In this review, we summarize the literature on zoster, using key articles and reviews up to 2003 with more detailed investigation of recent research. We cover incidence of zoster and risk factors for the disease. Current methods for preventing zoster and its associated morbidity are discussed, including antivirals and the recently developed vaccine. Important unanswered clinical questions identified during the review are listed in Table 1.
Epidemiology
Incidence
Incidence in General Population
A systematic review published in 2004 found the overall incidence of zoster among immunocompetent subjects ranged from 1.2 to 4.8 per 1000 people per year [1•]; recent studies from the United States [10, 11] and France [12] have also reported disease incidences within this range.
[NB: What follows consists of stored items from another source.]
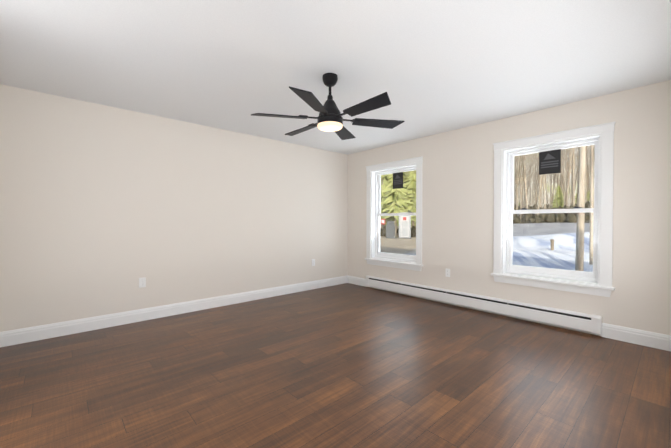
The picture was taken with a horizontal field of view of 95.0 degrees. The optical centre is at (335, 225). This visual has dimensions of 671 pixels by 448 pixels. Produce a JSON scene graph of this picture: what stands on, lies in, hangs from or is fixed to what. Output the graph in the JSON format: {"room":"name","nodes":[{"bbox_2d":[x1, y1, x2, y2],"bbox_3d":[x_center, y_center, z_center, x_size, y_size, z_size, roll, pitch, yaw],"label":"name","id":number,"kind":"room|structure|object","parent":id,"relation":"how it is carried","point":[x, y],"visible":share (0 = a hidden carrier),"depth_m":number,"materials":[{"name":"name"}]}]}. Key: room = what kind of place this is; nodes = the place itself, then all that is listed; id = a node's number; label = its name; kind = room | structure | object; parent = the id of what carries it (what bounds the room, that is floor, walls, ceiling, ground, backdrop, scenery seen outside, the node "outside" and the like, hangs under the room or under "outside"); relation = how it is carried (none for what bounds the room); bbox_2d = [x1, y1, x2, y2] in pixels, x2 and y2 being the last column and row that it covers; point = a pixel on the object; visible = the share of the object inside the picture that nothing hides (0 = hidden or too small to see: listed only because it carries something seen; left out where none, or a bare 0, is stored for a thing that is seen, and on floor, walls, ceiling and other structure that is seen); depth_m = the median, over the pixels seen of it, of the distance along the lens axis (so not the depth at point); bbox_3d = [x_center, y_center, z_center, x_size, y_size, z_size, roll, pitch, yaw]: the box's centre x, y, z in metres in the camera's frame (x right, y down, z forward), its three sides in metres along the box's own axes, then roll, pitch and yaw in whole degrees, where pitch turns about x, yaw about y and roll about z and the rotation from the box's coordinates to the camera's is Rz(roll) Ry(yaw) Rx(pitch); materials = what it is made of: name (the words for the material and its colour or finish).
{"room":"empty bedroom","nodes":[
{"label":"empty bedroom","id":0,"kind":"room"},
{"bbox_2d":[0,84,347,331],"bbox_3d":[-1.536,-0.108,4.398,4.968,2.440,0.190,-1,1,-42],"label":"wall","id":1,"kind":"structure","parent":0,"point":[104,209],"depth_m":3.63,"materials":[{"name":"paint"}]},
{"bbox_2d":[139,277,145,287],"bbox_3d":[-2.271,0.671,3.613,0.070,0.115,0.008,-1,1,-42],"label":"electrical outlet","id":2,"kind":"object","parent":1,"relation":"attached to","point":[142,282],"visible":1,"depth_m":3.61,"materials":[{"name":"white plastic"}]},
{"bbox_2d":[0,275,347,346],"bbox_3d":[-1.468,1.042,4.336,4.588,0.140,0.016,-1,1,-42],"label":"baseboard","id":3,"kind":"structure","parent":1,"relation":"attached to","point":[24,335],"depth_m":3.62,"materials":[{"name":"white wood"}]},
{"bbox_2d":[0,283,670,447],"bbox_3d":[-0.032,1.192,2.742,4.968,0.120,4.688,-1,1,-42],"label":"floor","id":4,"kind":"structure","parent":0,"point":[347,365],"depth_m":2.23,"materials":[{"name":"brown wood"}]},
{"bbox_2d":[0,0,670,154],"bbox_3d":[-0.032,-1.367,2.710,4.968,0.120,4.688,-1,1,-42],"label":"ceiling","id":5,"kind":"structure","parent":0,"point":[431,67],"depth_m":2.38,"materials":[{"name":"paint"}]},
{"bbox_2d":[251,73,404,139],"bbox_3d":[-0.048,-1.074,2.695,1.232,0.467,1.352,-1,1,-42],"label":"fan","id":6,"kind":"object","parent":5,"relation":"hanging from","point":[329,118],"visible":1,"depth_m":2.62,"materials":[{"name":"black metal"}]},
{"bbox_2d":[348,80,670,335],"bbox_3d":[1.744,-0.107,4.324,0.190,2.440,4.308,-1,1,-42],"label":"wall","id":7,"kind":"structure","parent":0,"point":[457,201],"depth_m":3.51,"materials":[{"name":"paint"}]},
{"bbox_2d":[348,275,366,286],"bbox_3d":[0.405,1.026,5.672,0.016,0.140,0.499,-1,1,-42],"label":"baseboard","id":8,"kind":"structure","parent":7,"relation":"attached to","point":[351,279],"depth_m":5.68,"materials":[{"name":"white wood"}]},
{"bbox_2d":[364,156,422,270],"bbox_3d":[1.000,-0.179,5.128,0.258,1.736,1.166,-1,1,-42],"label":"window","id":9,"kind":"structure","parent":7,"relation":"in","point":[374,254],"depth_m":5.21,"materials":[{"name":"white"}]},
{"bbox_2d":[446,268,449,276],"bbox_3d":[1.591,0.669,4.354,0.008,0.115,0.070,-1,1,-42],"label":"electrical outlet","id":10,"kind":"object","parent":7,"relation":"attached to","point":[447,272],"visible":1,"depth_m":4.35,"materials":[{"name":"white plastic"}]},
{"bbox_2d":[365,275,601,335],"bbox_3d":[1.618,1.002,4.286,0.064,0.197,3.184,-1,1,-42],"label":"baseboard heater","id":11,"kind":"object","parent":7,"relation":"attached to","point":[585,322],"visible":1,"depth_m":3.80,"materials":[{"name":"white metal"}]},
{"bbox_2d":[491,122,615,296],"bbox_3d":[2.443,-0.159,3.525,0.258,1.736,1.166,-1,1,-42],"label":"window","id":12,"kind":"structure","parent":7,"relation":"in","point":[597,281],"depth_m":3.46,"materials":[{"name":"white"}]},
{"bbox_2d":[601,323,670,350],"bbox_3d":[2.895,1.060,2.905,0.016,0.140,0.578,-1,1,-42],"label":"baseboard","id":13,"kind":"structure","parent":7,"relation":"attached to","point":[610,331],"depth_m":2.92,"materials":[{"name":"white wood"}]},
{"label":"outside","id":14,"kind":"structure","parent":0,"visible":0},
{"bbox_2d":[380,212,592,271],"bbox_3d":[9.418,-0.223,41.030,59.500,2.950,100.000,-1,1,-42],"label":"snow","id":15,"kind":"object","parent":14,"point":[543,246],"depth_m":19.56,"materials":[{"name":"white snow"}]},
{"bbox_2d":[381,210,410,238],"bbox_3d":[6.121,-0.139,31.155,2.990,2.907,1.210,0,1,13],"label":"trash bins","id":16,"kind":"object","parent":15,"relation":"on","point":[404,227],"depth_m":30.48,"materials":[{"name":"grey plastic"}]},
{"bbox_2d":[380,170,589,235],"bbox_3d":[14.668,-7.839,42.168,28.198,17.986,35.612,-1,1,-42],"label":"conifers","id":17,"kind":"object","parent":15,"relation":"on","point":[412,201],"depth_m":34.71,"materials":[{"name":"green plant"}]},
{"bbox_2d":[380,172,593,236],"bbox_3d":[20.186,-2.290,30.919,17.273,7.416,39.299,-1,1,-42],"label":"bushes","id":18,"kind":"object","parent":15,"relation":"on","point":[558,218],"depth_m":32.67,"materials":[{"name":"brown plant"}]},
{"bbox_2d":[380,145,594,270],"bbox_3d":[14.379,-9.902,37.121,48.539,22.399,39.216,-1,1,-42],"label":"trees","id":19,"kind":"object","parent":15,"relation":"on","point":[582,173],"depth_m":33.19,"materials":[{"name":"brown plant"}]},
{"bbox_2d":[550,239,554,249],"bbox_3d":[12.713,1.127,18.021,0.220,0.640,0.220,-1,1,-42],"label":"post","id":20,"kind":"object","parent":15,"relation":"on","point":[552,241],"depth_m":17.95,"materials":[{"name":"brown wood"}]},
{"bbox_2d":[385,145,594,225],"bbox_3d":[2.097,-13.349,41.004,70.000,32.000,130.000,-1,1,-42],"label":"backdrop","id":21,"kind":"structure","parent":14,"point":[530,199],"depth_m":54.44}
]}
The incidence of zoster increases markedly with age, with estimated incidences of up to 14.2 per 1000 people per year in those aged ≥50 years in the United States [1•], the United Kingdom [3], Italy [13], and Germany [14].
Incidence Among Immunosuppressed
The incidence of zoster among people with a generalized loss of cell-mediated immunity either from immunosuppressive disorders, such as HIV and cancer, or from the use of immunosuppressive therapies is much higher than in the general population, with incidence rates ranging from 14.5 to 53.6 per 1000 person-years [15–20]. In a retrospective cohort study using the Veteran Affairs administrative databases in the United States, the rate of zoster following a solid organ transplant was estimated at 22 per 1000 person-years overall, with higher rates seen among African American patients (37.6 per 1000 person-years) and heart transplant patients (40 per 1000 person-years) [17].
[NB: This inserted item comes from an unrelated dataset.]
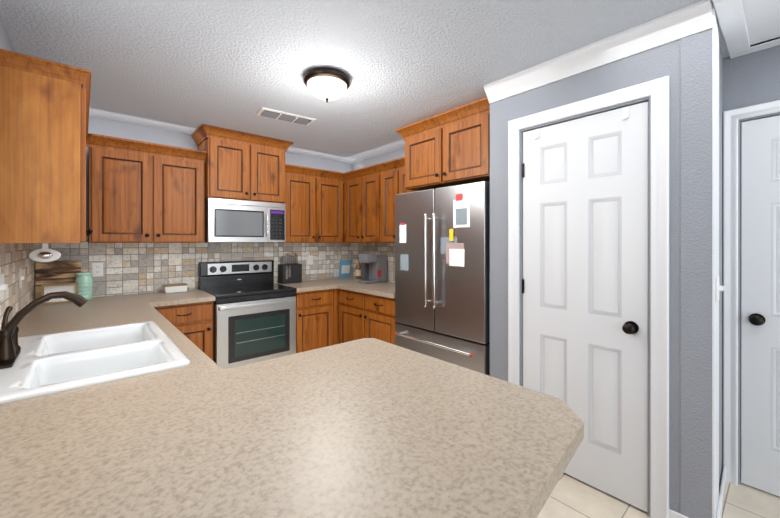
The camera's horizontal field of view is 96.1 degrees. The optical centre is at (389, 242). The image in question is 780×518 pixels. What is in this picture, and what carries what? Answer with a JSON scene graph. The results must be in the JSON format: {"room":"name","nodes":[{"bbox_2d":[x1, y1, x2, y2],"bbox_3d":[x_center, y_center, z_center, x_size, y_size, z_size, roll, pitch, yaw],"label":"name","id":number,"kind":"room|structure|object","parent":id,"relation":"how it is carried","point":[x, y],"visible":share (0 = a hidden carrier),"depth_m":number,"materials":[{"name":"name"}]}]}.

The incidence of zoster among patients on biologic drugs is of interest due to the increased use of these drugs and their potential impact on cellular immunity. A retrospective cohort study in Israel among psoriasis patients found zoster incidence was higher among patients treated with biologics such as infliximab (19.1 per 1000-person-years) compared to patients not on systemic therapy (4.6 per 1000 person-years) [21], but the difference in incidence did not reach statistical significance. Data from registries of patients with rheumatic diseases treated with biological agents in Spain [22], Germany [23], and France [24] suggest an increased risk of zoster when these patients are treated with monoclonal antibody–tumor necrosis factor (TNF) inhibitors. However residual confounding may contribute to these findings. A longitudinal study from the United States of patients in the National Data Bank for Rheumatic Diseases found biologics were not a risk factor for zoster [25], whereas a retrospective cohort study using an American administrative data source of people with rheumatoid arthritis reported those taking biologic therapy were at higher risk of zoster (adjusted odds ratio [OR] 1.54; 95% CI, 1.04–2.29) compared to patients not taking disease-modifying drugs or corticosteroids (but those taking oral corticosteroids were at even higher risk (adjusted OR 2.51; 95 CI, 2.05–3.06)) [26]. Disentangling risk associated with disease severity and impact of therapy remain challenging.
Recurrent Incidence
It is widely believed that second episodes of zoster are very uncommon, except among immunosuppressed individuals for whom recurrent zoster is well described. Therefore, a surprising finding from a recent population-based, retrospective cohort study in Minnesota was that of 1530 individuals diagnosed with zoster and deemed “immunocompetent” at the time of diagnosis, a second zoster episode was recorded in 5.7% in the subsequent 8 years [27]. Misclassification of immune status is possible in this study: immune status was determined only at the time of the first zoster episode and individuals with HIV infection who had not yet developed AIDS-defining illnesses and those taking low doses of systemic corticosteroids (<5 mg/d) were deemed immunocompetent. Thus, the immunocompetent group may have included some individuals with moderate immunosuppression at baseline as well as some who became immunosuppressed during follow-up [27, 28]. In addition, a small proportion of the clinically diagnosed zoster cases could have had herpes simplex rather than zoster. Research using larger datasets and more detailed characterization of immune status over time would be useful to confirm these findings. As expected in the Minnesota study, risk of recurrent zoster was almost three times higher among the 139 immunosuppressed patients compared to those classified as immunocompetent (hazard ratio [HR] 2.80; 95% CI, 1.84–4.27).
Temporal Changes in Incidence
Despite an expectation that aging populations and increasing use of immunosuppressive therapies during the course of the 20th century could have caused an increase in occurrence of zoster, reports of temporal changes in zoster incidence are conflicting [1•]. Interest in trends in zoster incidence over time heightened after the introduction of the varicella vaccine because of concerns that by removing exogenous boosting of VZV immunity from varicella contacts [29], zoster incidence could rise among older unvaccinated individuals with latent VZV infection [30].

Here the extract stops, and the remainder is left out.